■ Description of the task:
What you return should be the lines from the one with "oportunitățile profesionale din țară." through the one with "annoncer, til at" in the data below, reproduced exactly with both ends, and no pictures at all.

■ Source data:
▽

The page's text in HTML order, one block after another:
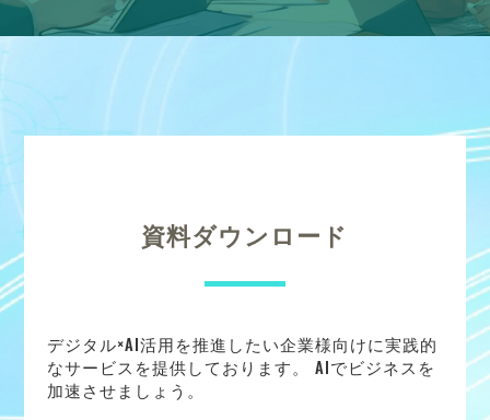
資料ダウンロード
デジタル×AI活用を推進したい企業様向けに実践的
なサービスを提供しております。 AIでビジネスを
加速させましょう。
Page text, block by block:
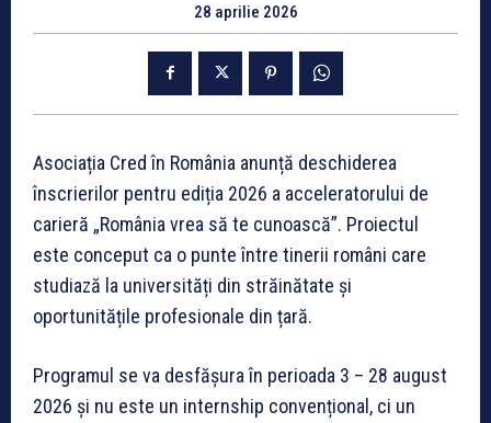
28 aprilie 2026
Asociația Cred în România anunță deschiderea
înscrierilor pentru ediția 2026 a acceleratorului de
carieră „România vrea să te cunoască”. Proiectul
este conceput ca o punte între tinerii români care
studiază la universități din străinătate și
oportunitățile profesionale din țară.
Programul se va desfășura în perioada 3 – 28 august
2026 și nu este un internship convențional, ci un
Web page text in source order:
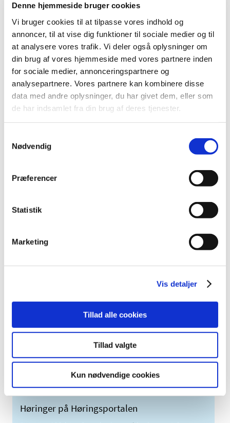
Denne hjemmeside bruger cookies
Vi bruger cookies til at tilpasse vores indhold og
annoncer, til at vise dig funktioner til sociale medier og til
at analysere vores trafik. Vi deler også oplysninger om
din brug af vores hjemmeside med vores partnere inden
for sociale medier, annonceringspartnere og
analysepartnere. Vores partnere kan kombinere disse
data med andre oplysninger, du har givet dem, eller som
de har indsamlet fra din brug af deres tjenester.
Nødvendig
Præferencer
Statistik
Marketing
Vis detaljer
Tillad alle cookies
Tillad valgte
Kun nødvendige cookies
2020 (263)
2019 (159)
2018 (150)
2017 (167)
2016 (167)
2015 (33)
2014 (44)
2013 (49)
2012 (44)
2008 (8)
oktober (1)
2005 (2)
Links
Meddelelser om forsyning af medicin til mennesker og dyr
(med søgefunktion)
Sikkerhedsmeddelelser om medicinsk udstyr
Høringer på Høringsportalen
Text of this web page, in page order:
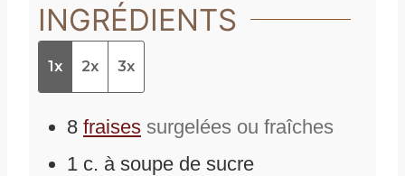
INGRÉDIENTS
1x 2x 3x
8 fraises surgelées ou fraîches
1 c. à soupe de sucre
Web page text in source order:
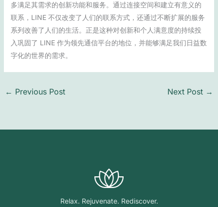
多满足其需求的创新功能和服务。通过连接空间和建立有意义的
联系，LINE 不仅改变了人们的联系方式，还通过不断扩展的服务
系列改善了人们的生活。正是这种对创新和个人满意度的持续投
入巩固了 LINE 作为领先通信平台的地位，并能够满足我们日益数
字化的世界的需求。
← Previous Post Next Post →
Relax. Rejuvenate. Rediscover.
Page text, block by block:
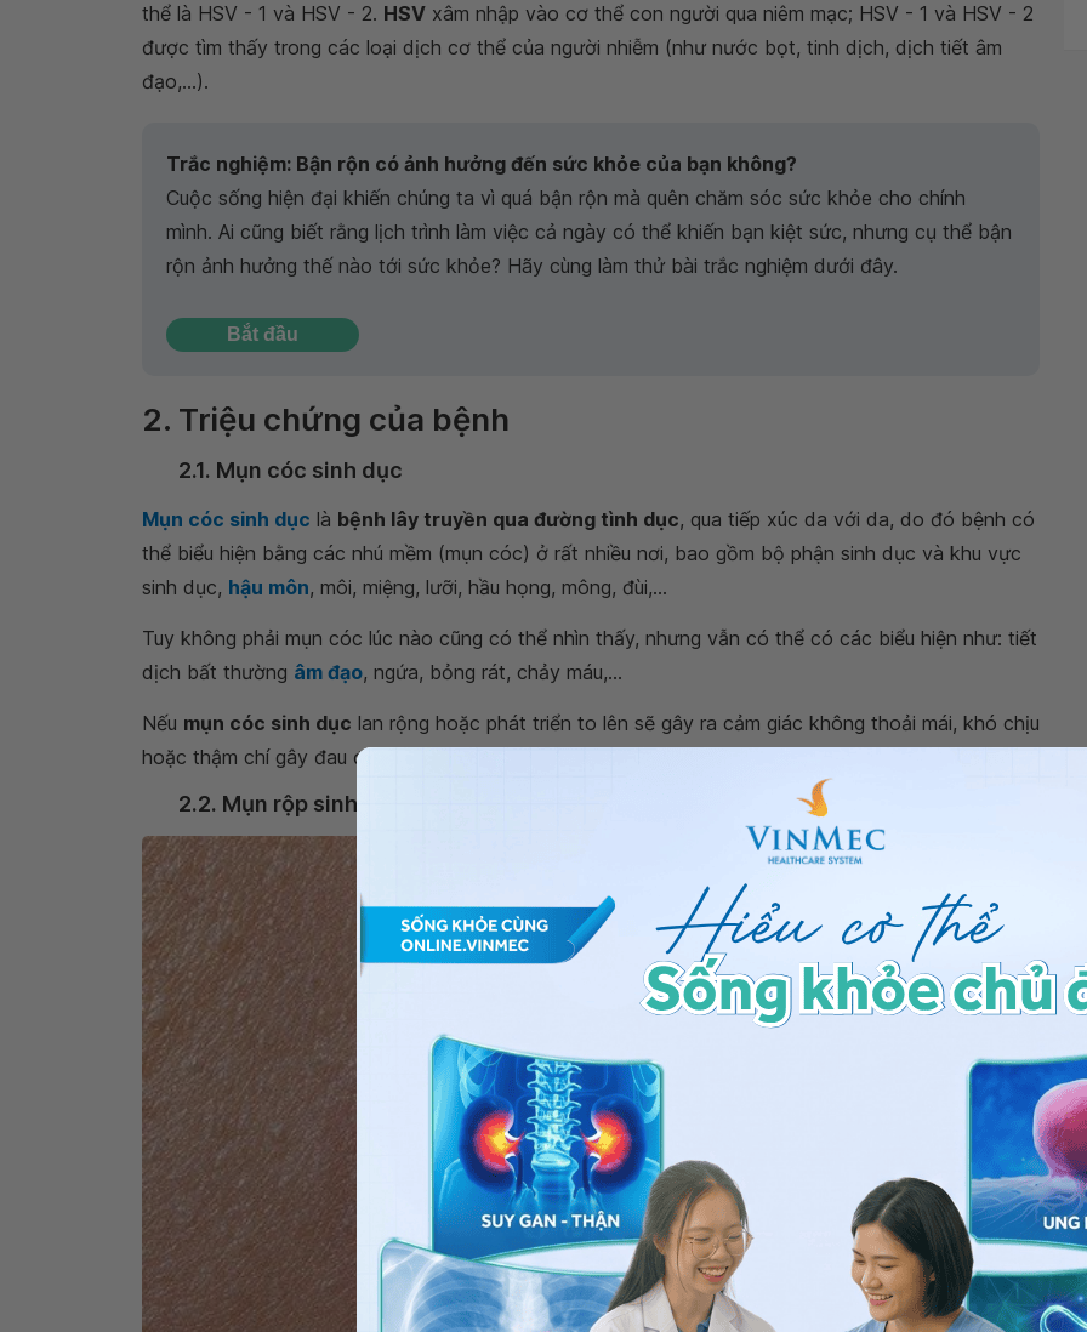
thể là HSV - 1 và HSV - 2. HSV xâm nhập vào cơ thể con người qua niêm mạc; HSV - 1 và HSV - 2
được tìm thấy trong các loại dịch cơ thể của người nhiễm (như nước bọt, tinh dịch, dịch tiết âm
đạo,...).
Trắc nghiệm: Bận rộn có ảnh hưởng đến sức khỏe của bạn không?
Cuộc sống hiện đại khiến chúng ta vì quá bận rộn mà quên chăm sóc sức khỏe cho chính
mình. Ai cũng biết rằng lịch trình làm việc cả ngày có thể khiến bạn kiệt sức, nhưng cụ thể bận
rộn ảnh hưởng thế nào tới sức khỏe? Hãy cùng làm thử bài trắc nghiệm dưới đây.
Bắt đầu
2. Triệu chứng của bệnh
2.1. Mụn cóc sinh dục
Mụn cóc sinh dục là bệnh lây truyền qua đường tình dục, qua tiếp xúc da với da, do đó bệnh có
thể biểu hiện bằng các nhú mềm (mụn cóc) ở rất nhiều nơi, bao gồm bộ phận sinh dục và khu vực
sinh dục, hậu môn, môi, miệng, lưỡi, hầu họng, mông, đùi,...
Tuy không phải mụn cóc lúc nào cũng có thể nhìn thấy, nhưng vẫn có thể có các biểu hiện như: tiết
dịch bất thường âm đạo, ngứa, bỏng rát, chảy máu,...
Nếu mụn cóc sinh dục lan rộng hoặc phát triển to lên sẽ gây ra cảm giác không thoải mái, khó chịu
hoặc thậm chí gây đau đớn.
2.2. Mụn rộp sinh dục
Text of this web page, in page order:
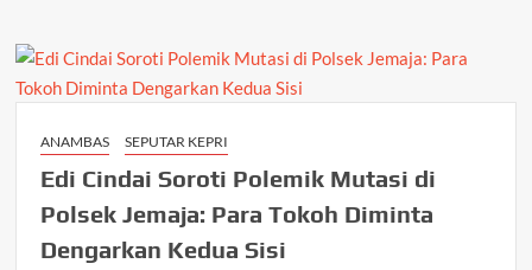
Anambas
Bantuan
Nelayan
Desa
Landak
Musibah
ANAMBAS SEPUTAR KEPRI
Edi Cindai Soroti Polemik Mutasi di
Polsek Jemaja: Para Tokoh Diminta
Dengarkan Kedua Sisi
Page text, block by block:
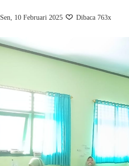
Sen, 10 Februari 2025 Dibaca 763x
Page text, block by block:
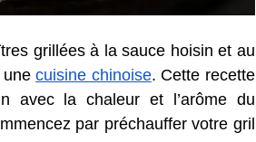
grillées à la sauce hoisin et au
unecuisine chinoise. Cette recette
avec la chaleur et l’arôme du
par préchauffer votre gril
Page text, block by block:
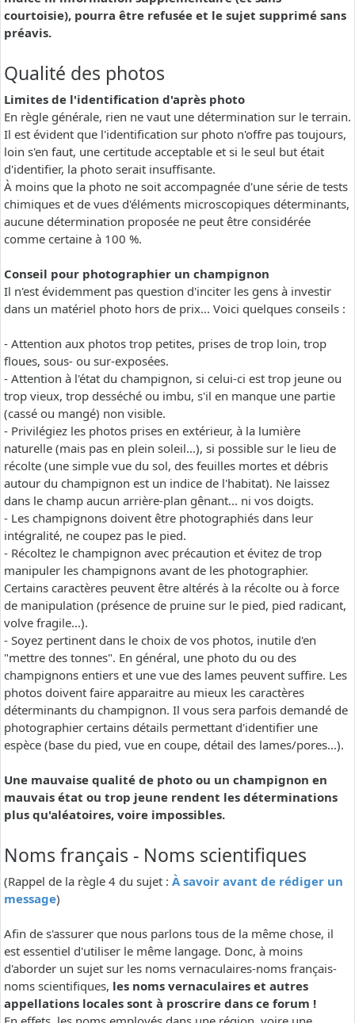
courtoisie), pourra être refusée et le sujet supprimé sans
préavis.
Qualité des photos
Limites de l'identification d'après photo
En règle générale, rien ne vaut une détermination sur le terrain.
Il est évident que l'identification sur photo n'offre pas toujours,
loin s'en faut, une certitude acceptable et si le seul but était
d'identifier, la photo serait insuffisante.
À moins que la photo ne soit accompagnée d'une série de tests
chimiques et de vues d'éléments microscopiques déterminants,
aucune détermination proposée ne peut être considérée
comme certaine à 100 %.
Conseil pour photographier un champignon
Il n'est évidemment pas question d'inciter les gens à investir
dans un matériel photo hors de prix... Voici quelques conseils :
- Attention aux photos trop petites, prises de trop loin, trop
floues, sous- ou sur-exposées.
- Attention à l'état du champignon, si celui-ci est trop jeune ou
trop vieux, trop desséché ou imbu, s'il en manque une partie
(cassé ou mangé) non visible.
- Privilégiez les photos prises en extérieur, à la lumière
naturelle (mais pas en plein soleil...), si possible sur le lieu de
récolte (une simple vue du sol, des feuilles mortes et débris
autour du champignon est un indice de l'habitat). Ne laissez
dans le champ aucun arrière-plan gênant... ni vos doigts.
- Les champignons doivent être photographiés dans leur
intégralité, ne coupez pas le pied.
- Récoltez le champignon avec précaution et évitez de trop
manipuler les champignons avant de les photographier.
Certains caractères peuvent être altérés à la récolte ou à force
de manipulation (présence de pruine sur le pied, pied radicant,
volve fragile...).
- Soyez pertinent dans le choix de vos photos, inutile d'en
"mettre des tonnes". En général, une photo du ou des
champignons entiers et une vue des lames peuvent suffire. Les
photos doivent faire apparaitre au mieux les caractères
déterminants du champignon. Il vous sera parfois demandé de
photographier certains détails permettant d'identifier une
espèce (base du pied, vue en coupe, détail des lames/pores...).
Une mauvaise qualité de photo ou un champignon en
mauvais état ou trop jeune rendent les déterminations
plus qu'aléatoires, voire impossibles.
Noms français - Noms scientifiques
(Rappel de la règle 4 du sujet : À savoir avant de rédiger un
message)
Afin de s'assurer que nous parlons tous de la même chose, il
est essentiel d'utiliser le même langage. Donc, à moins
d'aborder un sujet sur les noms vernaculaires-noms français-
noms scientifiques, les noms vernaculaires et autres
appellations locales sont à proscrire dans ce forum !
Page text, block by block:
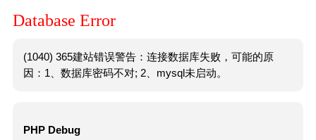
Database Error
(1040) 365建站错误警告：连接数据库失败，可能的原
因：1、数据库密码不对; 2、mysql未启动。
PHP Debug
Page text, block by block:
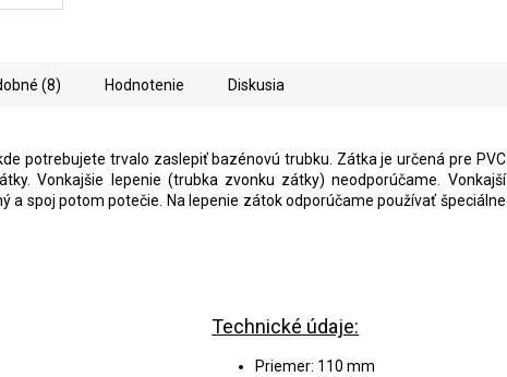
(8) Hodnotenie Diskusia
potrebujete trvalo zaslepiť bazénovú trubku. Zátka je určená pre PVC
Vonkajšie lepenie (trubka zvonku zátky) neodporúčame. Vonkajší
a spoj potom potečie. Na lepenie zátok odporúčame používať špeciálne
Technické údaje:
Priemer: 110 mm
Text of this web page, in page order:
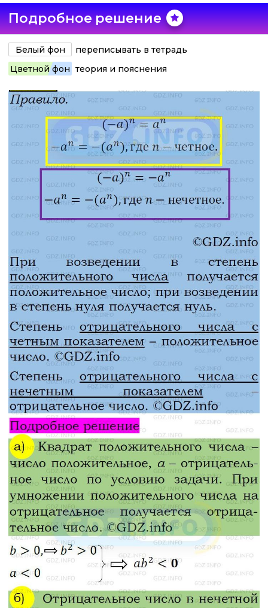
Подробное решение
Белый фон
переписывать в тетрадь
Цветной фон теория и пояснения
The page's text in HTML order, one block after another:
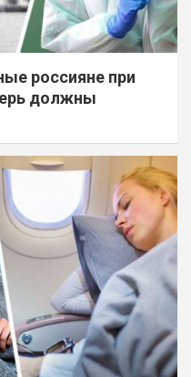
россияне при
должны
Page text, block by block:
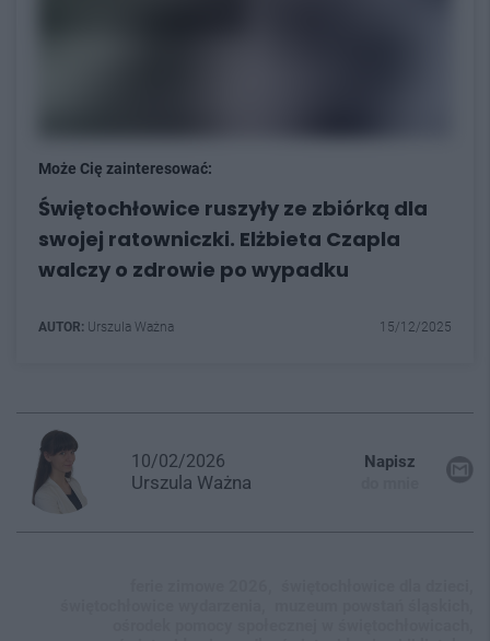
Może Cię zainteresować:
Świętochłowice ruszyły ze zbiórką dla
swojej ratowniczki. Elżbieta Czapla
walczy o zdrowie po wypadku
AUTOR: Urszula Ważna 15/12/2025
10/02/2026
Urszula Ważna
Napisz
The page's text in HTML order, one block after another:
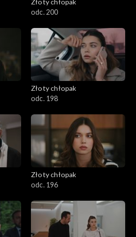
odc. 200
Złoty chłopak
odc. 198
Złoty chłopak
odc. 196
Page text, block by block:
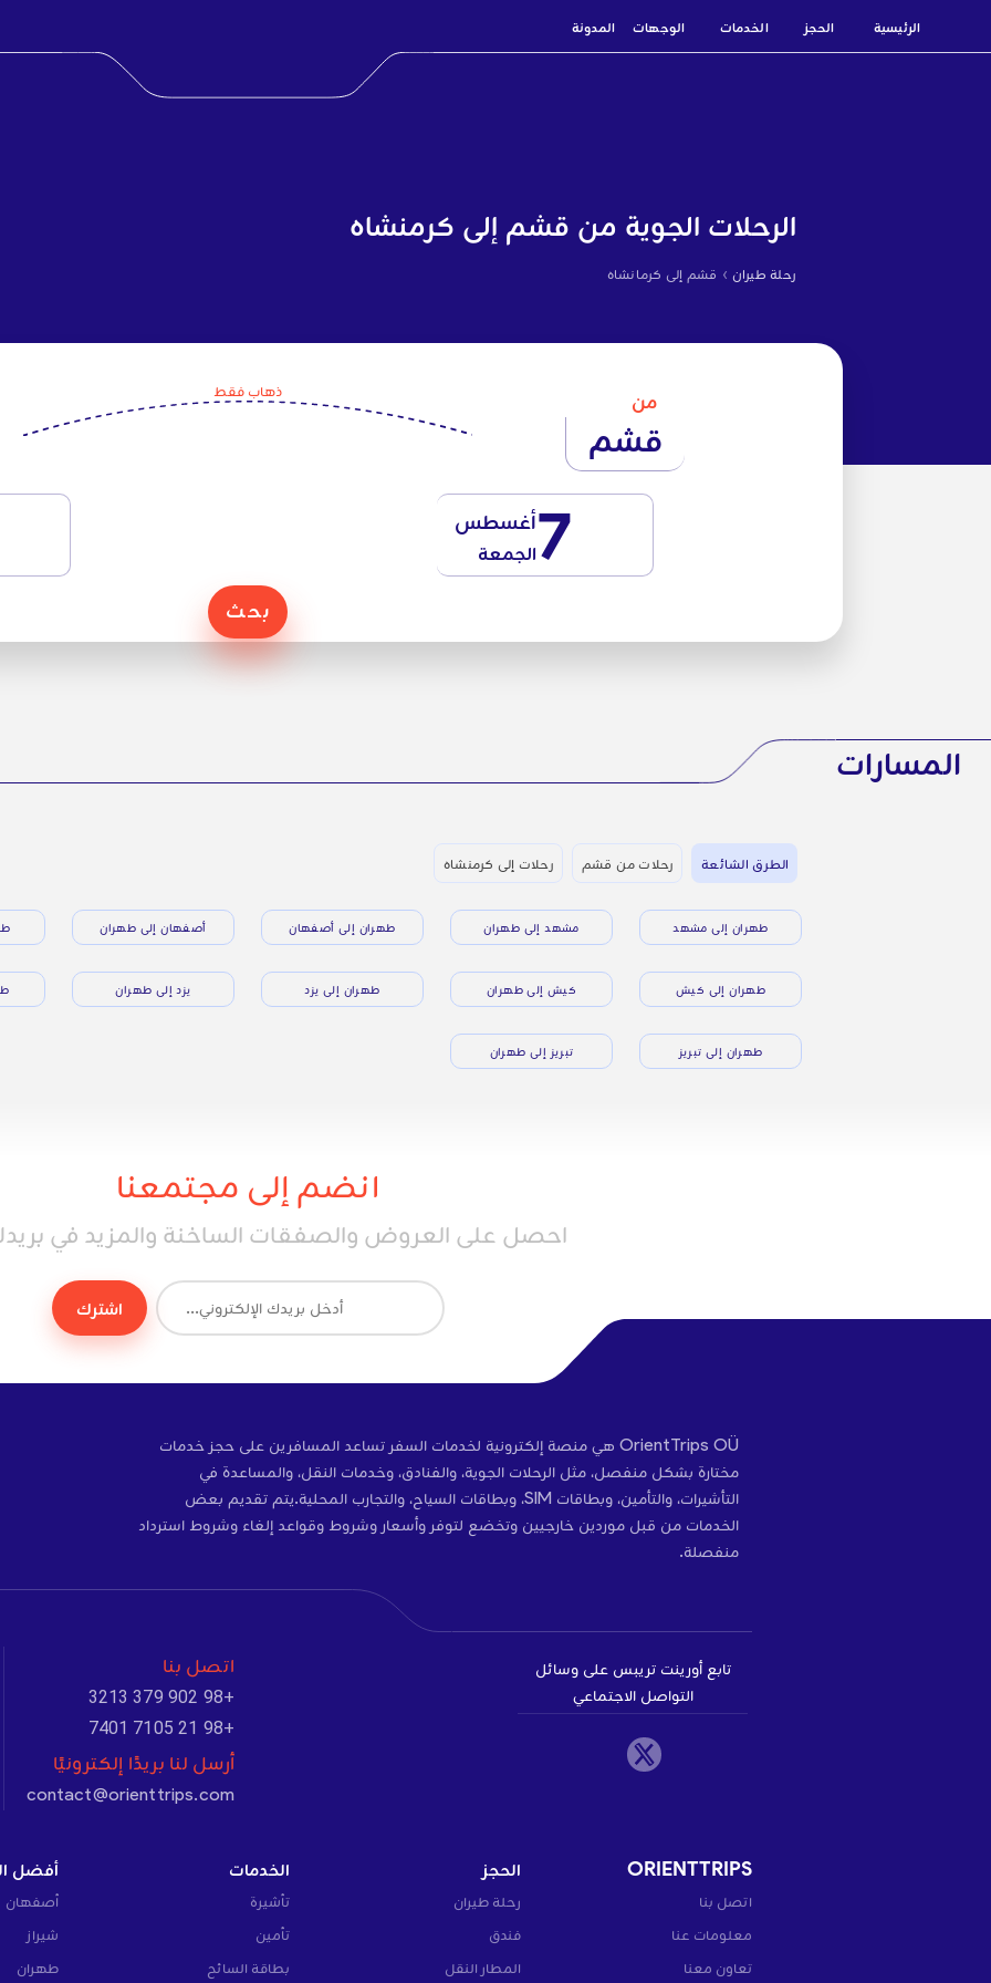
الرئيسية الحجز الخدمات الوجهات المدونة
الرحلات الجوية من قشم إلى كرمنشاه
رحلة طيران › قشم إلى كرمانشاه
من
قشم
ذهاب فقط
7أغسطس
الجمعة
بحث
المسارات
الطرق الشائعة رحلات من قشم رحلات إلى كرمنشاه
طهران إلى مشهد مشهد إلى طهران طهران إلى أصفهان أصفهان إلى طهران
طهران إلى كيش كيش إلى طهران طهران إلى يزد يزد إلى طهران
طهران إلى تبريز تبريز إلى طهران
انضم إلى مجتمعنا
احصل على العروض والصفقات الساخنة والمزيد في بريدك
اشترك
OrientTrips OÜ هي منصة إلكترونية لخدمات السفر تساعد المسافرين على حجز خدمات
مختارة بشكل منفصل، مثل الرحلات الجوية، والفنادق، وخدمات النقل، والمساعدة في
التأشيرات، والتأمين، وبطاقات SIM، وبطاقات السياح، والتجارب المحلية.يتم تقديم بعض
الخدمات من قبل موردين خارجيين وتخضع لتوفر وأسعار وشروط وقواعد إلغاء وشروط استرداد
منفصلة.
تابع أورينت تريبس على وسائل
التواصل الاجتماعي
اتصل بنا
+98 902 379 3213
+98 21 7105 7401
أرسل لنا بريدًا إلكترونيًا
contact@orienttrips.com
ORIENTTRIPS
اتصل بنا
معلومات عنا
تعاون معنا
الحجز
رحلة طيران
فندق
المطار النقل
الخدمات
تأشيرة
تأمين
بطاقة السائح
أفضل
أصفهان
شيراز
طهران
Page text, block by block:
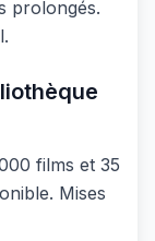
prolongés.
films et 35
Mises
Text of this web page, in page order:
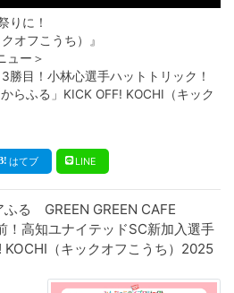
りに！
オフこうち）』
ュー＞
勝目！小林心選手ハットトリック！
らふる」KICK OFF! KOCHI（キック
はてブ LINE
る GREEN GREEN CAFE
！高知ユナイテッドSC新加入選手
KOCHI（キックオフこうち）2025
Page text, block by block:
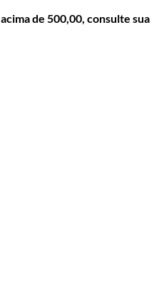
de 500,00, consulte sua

△

■ Worked solution:
oportunitățile profesionale din țară.
Programul se va desfășura în perioada 3 – 28 august
2026 și nu este un internship convențional, ci un
Web page text in source order:
Denne hjemmeside bruger cookies
Vi bruger cookies til at tilpasse vores indhold og
annoncer, til at vise dig funktioner til sociale medier og til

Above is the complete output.